• Records from a data collection

┄┄┄┄┄┄

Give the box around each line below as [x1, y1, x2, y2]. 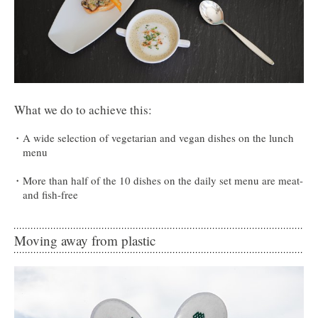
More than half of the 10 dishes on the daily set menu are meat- [23, 172, 303, 187]
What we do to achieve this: [14, 101, 152, 118]
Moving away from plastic [14, 231, 155, 249]
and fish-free [23, 187, 78, 202]
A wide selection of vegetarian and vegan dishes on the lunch [23, 130, 294, 145]
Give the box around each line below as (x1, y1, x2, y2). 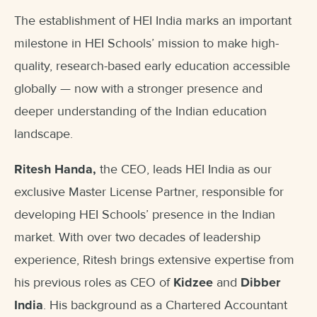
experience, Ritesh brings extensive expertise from (14, 252, 294, 268)
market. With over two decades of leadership (14, 229, 260, 246)
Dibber (241, 275, 280, 291)
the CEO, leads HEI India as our (100, 161, 272, 178)
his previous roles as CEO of (14, 275, 173, 291)
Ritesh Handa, (14, 161, 100, 178)
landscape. (14, 126, 73, 142)
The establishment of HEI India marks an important (14, 13, 292, 29)
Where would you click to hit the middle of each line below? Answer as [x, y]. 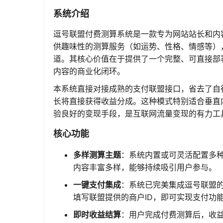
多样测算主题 [97, 155]
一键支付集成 [97, 185]
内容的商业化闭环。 [89, 71]
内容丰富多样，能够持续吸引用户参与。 [145, 167]
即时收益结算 [97, 215]
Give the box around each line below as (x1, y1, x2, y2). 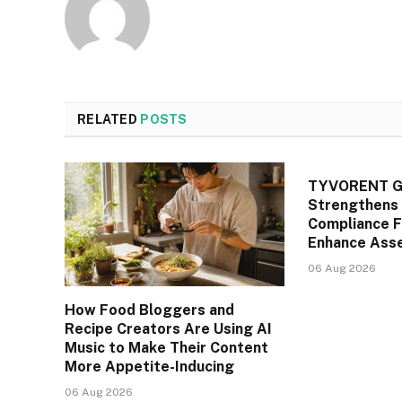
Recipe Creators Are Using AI (65, 319, 272, 337)
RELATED (77, 111, 141, 127)
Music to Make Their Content (65, 338, 268, 356)
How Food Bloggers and (65, 301, 234, 319)
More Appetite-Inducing (65, 357, 234, 375)
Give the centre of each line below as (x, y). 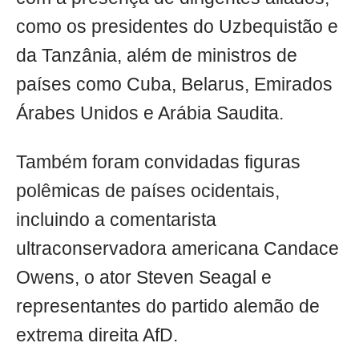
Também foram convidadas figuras (158, 163)
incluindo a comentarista (116, 220)
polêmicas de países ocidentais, (148, 192)
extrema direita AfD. (97, 336)
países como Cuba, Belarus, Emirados (174, 85)
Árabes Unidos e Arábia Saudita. (150, 114)
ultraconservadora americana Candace (177, 249)
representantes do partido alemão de (168, 307)
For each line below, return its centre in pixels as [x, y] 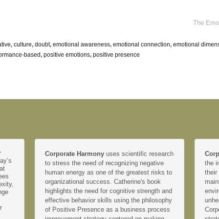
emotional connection [142, 45]
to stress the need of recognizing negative [104, 163]
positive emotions [67, 55]
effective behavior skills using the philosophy [108, 200]
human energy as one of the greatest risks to [108, 172]
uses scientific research [140, 153]
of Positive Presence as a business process [107, 209]
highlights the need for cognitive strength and [108, 191]
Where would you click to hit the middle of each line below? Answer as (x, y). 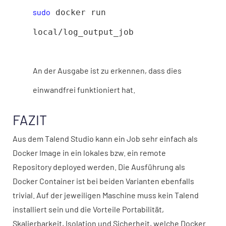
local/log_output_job (83, 32)
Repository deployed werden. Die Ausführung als (99, 167)
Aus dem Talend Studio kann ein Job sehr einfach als (105, 138)
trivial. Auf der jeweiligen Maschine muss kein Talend (106, 195)
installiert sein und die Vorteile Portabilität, (88, 209)
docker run (78, 12)
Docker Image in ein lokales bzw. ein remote (89, 153)
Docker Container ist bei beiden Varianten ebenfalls (103, 181)
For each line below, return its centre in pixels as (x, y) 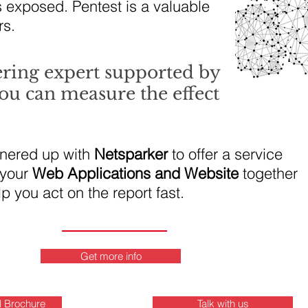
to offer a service (225, 154)
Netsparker (131, 154)
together (270, 173)
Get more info (111, 256)
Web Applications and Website (137, 173)
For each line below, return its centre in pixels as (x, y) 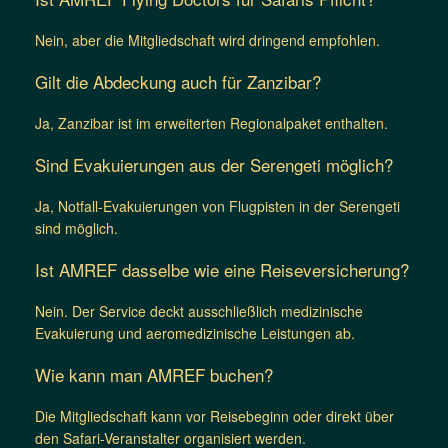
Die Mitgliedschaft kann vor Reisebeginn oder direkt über (214, 415)
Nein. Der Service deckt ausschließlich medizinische (199, 310)
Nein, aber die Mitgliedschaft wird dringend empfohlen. (207, 39)
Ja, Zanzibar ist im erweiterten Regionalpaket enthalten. (211, 122)
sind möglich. (76, 227)
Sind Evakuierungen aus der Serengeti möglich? (214, 164)
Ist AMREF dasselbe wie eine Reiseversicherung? (222, 269)
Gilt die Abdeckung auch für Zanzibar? (178, 81)
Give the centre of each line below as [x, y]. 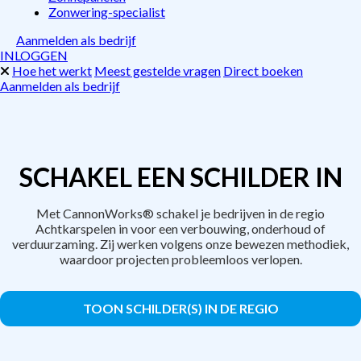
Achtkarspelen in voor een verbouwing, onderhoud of [180, 228]
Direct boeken [263, 71]
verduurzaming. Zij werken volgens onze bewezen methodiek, [180, 244]
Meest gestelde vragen [158, 71]
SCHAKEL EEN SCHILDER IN [180, 177]
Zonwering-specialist [107, 12]
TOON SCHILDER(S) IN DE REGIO [180, 308]
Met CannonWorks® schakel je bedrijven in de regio [180, 213]
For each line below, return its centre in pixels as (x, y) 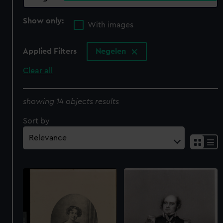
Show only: (45, 21)
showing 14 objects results (71, 101)
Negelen (112, 52)
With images (111, 25)
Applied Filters (50, 52)
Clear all (38, 71)
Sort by (37, 121)
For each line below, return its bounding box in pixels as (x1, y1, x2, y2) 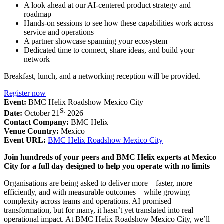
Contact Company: (4, 118, 71, 127)
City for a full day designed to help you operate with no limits (4, 162, 210, 171)
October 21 (24, 109, 60, 118)
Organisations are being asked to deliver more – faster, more (4, 179, 192, 188)
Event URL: (4, 136, 46, 145)
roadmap (24, 9, 51, 18)
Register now (4, 88, 46, 97)
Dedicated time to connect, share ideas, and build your (24, 45, 194, 54)
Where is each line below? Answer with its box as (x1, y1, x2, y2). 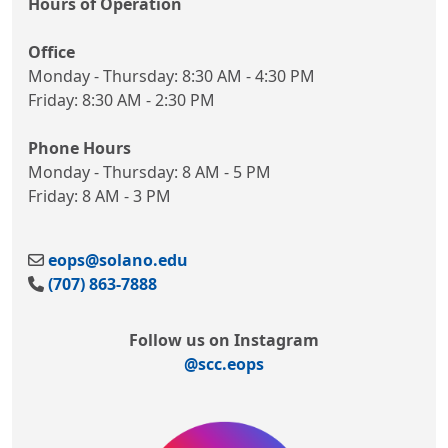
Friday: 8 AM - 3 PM (28, 185, 171, 208)
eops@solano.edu (48, 249, 188, 272)
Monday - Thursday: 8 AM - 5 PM (28, 161, 271, 184)
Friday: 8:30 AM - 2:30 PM (28, 89, 215, 112)
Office (28, 41, 75, 64)
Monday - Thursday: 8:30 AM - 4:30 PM (28, 65, 315, 88)
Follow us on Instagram (129, 329, 319, 352)
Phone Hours (28, 137, 131, 160)
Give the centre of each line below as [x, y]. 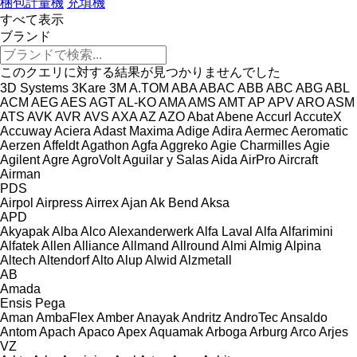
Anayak [158, 317]
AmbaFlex [65, 317]
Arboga [226, 331]
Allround [195, 245]
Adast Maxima [133, 131]
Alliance [96, 245]
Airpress [59, 202]
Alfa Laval [224, 231]
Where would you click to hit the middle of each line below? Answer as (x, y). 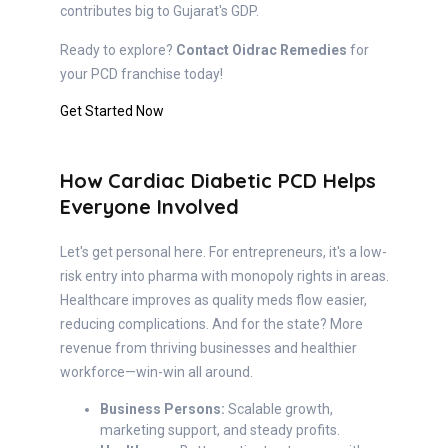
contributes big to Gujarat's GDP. (159, 11)
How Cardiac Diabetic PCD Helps (218, 181)
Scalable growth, (279, 409)
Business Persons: (162, 409)
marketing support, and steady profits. (220, 430)
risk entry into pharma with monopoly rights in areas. (224, 276)
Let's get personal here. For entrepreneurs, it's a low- (223, 252)
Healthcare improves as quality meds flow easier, (213, 300)
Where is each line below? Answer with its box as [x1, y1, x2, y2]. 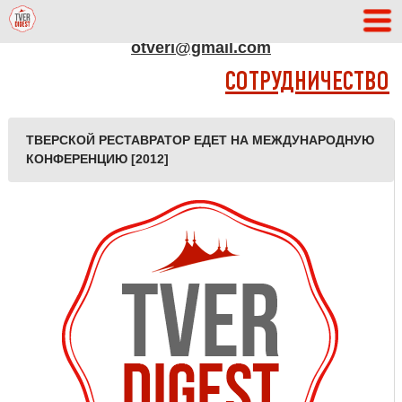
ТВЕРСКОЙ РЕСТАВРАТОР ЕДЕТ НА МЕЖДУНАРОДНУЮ [25, 133, 374, 147]
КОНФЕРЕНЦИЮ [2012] [25, 152, 169, 166]
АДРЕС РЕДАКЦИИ [146, 13, 256, 30]
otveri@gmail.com [130, 39, 271, 57]
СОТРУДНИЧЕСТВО [225, 71, 390, 95]
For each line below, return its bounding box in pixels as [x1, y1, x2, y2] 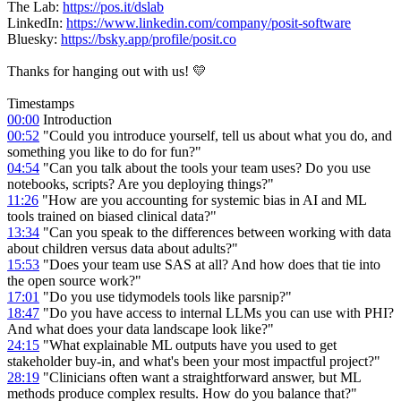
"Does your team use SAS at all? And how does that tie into [39, 256, 380, 272]
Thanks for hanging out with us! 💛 [7, 63, 207, 79]
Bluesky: [7, 30, 61, 47]
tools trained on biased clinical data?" [7, 208, 217, 224]
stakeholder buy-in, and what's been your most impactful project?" [7, 353, 380, 369]
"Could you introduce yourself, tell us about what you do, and [39, 127, 392, 143]
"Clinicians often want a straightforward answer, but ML [39, 369, 361, 385]
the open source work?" [7, 272, 141, 288]
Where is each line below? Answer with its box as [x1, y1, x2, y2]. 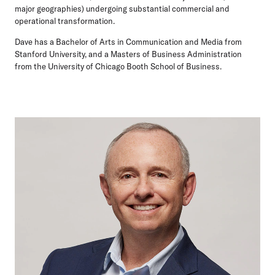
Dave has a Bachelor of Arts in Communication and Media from [15, 37, 242, 47]
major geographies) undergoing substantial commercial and [15, 4, 230, 14]
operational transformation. [15, 16, 115, 26]
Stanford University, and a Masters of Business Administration [15, 49, 242, 59]
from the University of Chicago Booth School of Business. [15, 61, 222, 71]
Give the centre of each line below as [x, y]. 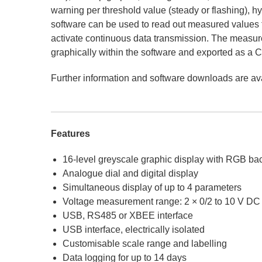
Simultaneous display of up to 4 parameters [152, 187]
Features [71, 134]
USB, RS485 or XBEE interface [128, 216]
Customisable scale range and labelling [145, 244]
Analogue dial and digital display [131, 173]
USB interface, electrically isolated [134, 230]
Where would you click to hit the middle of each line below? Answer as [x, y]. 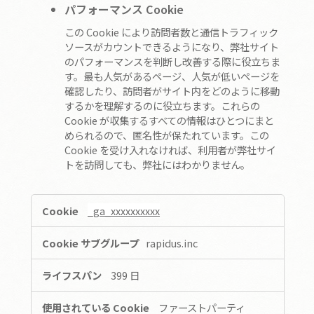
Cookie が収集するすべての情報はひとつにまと [169, 121]
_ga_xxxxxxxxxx [124, 211]
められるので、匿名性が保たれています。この [167, 135]
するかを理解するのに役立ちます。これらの [162, 106]
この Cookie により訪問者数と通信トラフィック [171, 32]
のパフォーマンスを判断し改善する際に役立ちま [172, 62]
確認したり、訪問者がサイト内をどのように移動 [172, 91]
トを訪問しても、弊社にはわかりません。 [157, 165]
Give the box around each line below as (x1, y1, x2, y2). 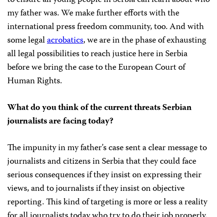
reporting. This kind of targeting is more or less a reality (7, 195, 207, 210)
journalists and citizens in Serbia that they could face (7, 155, 196, 170)
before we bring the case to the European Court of (7, 61, 185, 76)
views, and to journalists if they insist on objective (7, 182, 185, 197)
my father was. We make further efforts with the (7, 6, 179, 21)
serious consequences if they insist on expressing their (7, 168, 201, 183)
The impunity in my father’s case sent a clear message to (7, 141, 207, 156)
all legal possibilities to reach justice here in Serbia (7, 47, 187, 62)
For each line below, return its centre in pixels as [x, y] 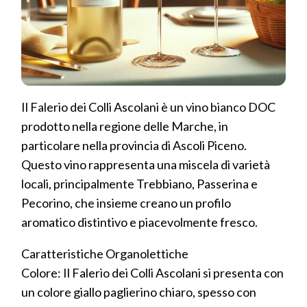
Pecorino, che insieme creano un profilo [126, 202]
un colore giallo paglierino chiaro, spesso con [139, 292]
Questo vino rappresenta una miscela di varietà [146, 164]
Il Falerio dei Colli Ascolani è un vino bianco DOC [148, 107]
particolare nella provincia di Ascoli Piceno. [134, 145]
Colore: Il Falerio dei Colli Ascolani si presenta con [152, 272]
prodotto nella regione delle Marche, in [125, 126]
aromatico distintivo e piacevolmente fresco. [139, 222]
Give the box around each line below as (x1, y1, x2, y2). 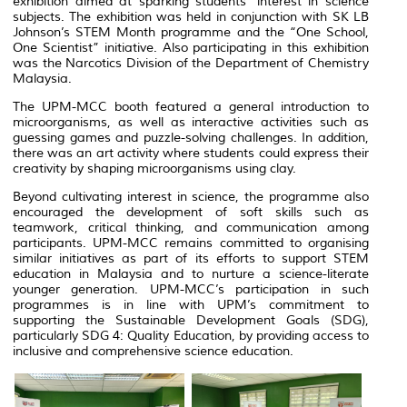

┄┄┄┄┄┄

• Brief
Check each line above for the string "they" and report how many lines have it, giving only the number.

• Written response
3